Data entries
========================================

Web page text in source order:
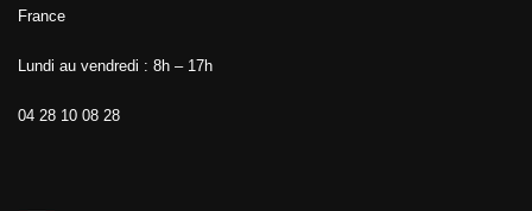
France
Lundi au vendredi : 8h – 17h
04 28 10 08 28
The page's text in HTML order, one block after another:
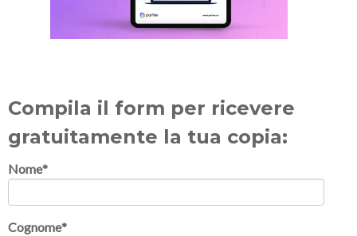
Compila il form per ricevere
gratuitamente la tua copia:
Nome*
Cognome*

========================================

Directions for this task: A word-for-word copy is needed of the lines from the line with "The page's text" through the last line of the entries above, with both ends kept and the pictures dropped.

The answer:
The page's text in HTML order, one block after another:
Compila il form per ricevere
gratuitamente la tua copia:
Nome*
Cognome*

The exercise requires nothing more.